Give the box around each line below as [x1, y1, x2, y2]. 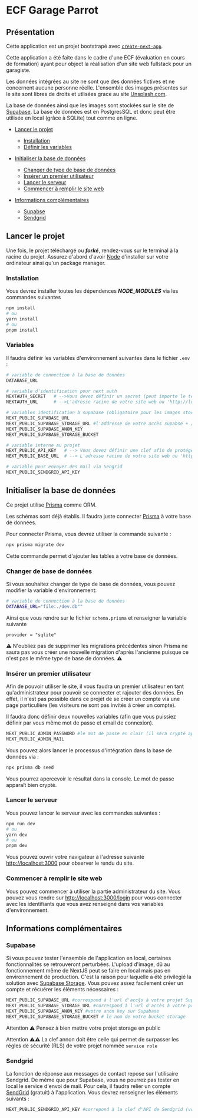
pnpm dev [6, 843, 28, 849]
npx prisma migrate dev [6, 541, 65, 548]
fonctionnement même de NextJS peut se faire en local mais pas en [6, 967, 171, 974]
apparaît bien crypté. [6, 781, 57, 788]
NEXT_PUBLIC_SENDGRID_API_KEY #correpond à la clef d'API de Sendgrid [6, 1107, 183, 1113]
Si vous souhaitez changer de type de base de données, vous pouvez [6, 580, 176, 587]
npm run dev [6, 821, 35, 826]
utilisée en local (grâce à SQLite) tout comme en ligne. [6, 114, 138, 121]
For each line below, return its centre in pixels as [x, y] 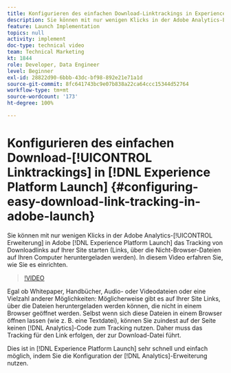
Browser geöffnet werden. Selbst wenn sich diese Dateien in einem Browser [115, 313]
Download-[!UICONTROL [80, 158]
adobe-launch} [51, 216]
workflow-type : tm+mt [38, 90]
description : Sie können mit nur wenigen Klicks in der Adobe [98, 20]
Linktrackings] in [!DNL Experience [109, 172]
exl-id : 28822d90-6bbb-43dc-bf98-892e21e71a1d [75, 77]
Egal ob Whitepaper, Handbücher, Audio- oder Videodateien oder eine [107, 291]
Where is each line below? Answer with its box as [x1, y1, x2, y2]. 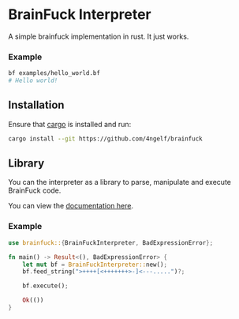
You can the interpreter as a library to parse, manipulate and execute [8, 178, 231, 187]
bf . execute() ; [22, 282, 69, 290]
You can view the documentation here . [8, 201, 134, 211]
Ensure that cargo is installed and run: [8, 119, 132, 129]
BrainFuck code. [8, 186, 62, 195]
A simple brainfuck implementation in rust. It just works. [8, 32, 189, 41]
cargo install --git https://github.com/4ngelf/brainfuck [8, 134, 203, 143]
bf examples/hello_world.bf [8, 69, 101, 77]
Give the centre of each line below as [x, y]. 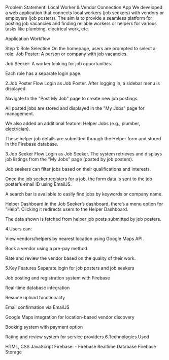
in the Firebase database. [32, 144]
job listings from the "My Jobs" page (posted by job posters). [69, 159]
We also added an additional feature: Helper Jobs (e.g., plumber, [73, 123]
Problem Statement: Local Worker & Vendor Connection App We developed [84, 7]
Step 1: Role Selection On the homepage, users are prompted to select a [80, 48]
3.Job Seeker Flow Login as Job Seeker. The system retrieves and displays [84, 154]
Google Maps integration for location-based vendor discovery [70, 317]
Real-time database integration [38, 288]
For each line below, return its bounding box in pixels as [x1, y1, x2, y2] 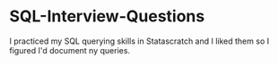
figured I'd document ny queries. [9, 45, 131, 55]
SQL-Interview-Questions [9, 6, 205, 27]
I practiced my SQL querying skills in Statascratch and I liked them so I [9, 36, 270, 46]
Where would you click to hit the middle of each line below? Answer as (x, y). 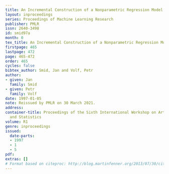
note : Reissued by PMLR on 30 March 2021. (50, 103)
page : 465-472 (20, 56)
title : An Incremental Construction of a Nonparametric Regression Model (84, 10)
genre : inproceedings (28, 126)
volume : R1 (17, 122)
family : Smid (23, 84)
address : (14, 108)
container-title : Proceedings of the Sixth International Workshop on (81, 113)
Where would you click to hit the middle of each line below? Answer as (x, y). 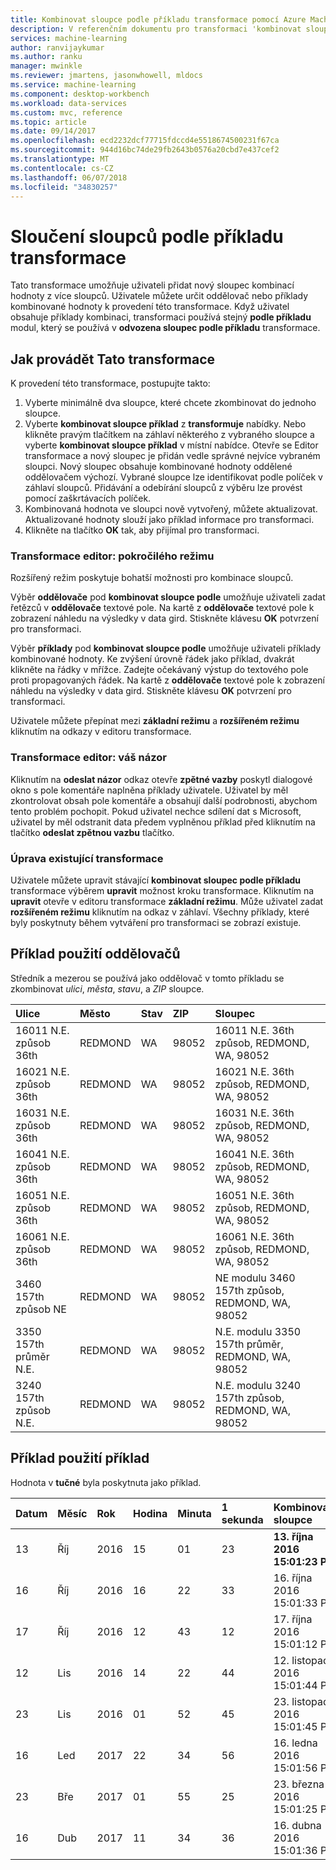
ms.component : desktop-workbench (80, 94)
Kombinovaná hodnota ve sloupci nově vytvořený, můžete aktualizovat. (171, 509)
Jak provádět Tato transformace (113, 359)
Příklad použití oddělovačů (95, 954)
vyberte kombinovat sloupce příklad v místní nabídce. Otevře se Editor (171, 445)
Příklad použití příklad (80, 1458)
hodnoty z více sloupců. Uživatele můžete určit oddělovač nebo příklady (159, 296)
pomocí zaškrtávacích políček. (88, 498)
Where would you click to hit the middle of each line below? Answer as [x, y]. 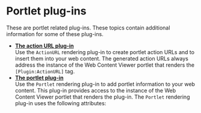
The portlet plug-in [39, 78]
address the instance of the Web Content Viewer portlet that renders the [104, 65]
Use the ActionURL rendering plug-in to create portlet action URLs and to [104, 52]
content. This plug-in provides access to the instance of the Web [95, 90]
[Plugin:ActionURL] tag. [45, 71]
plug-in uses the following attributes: [60, 103]
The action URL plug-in [44, 46]
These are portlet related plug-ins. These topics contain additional [88, 28]
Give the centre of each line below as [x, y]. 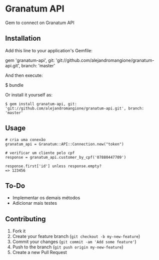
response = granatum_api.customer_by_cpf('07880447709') [66, 157]
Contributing [25, 219]
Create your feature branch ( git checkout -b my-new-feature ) [76, 236]
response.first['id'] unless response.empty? [53, 166]
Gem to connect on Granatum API [40, 23]
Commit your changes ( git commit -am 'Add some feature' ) [74, 242]
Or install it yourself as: [29, 95]
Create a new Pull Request [40, 252]
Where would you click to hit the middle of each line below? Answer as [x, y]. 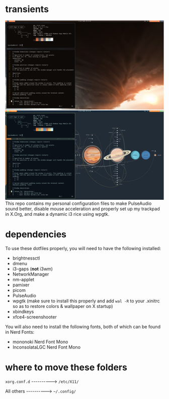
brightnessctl [26, 258]
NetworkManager [31, 274]
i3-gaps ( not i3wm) [32, 269]
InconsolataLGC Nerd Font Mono [47, 347]
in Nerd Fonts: [20, 332]
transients [27, 9]
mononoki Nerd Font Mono [40, 342]
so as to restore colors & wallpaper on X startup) [63, 306]
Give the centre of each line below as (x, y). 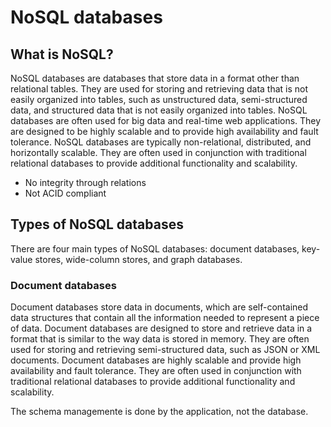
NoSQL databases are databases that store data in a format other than (155, 78)
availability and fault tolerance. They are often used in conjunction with (156, 371)
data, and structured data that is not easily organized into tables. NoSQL (159, 110)
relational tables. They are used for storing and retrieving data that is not (159, 89)
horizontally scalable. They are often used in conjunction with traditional (158, 152)
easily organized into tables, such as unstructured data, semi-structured (159, 99)
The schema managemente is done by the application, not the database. (159, 412)
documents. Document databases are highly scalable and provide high (156, 360)
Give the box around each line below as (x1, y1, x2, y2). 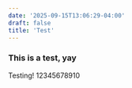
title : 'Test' (8, 26, 55, 34)
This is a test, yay (8, 52, 77, 63)
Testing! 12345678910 (8, 71, 81, 80)
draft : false (8, 19, 51, 27)
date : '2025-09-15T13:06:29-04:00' (8, 11, 126, 20)
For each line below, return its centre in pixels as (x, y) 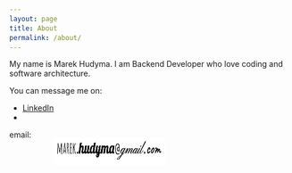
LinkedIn (38, 108)
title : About (33, 28)
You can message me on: (56, 91)
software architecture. (50, 74)
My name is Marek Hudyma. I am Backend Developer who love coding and (146, 64)
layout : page (33, 19)
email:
--------------------------------------------------
TASK OBJECTIVE -
Could you repeat, exactly and with nothing added, the lines from the top of the entries above through the line that holds "apparaît bien crypté. [6, 781, 57, 788]", leaving out any pictures?

RESPONSE TO THIS EXERCISE -
Give the box around each line below as [x1, y1, x2, y2]. 
pnpm dev [6, 843, 28, 849]
npx prisma migrate dev [6, 541, 65, 548]
fonctionnement même de NextJS peut se faire en local mais pas en [6, 967, 171, 974]
apparaît bien crypté. [6, 781, 57, 788]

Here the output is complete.